EXERCISE AIM — Determine how many lines of the entries include the word "MANN", and report that number with no further text.

### DATASET

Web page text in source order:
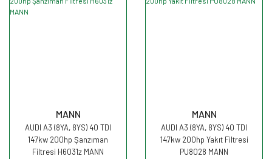
MANN
AUDI A3 (8YA, 8YS) 40 TDI
147kw 200hp Şanzıman
Filtresi H6031z MANN
MANN
AUDI A3 (8YA, 8YS) 40 TDI
147kw 200hp Yakıt Filtresi
PU8028 MANN

######

FINISHED TASK — 4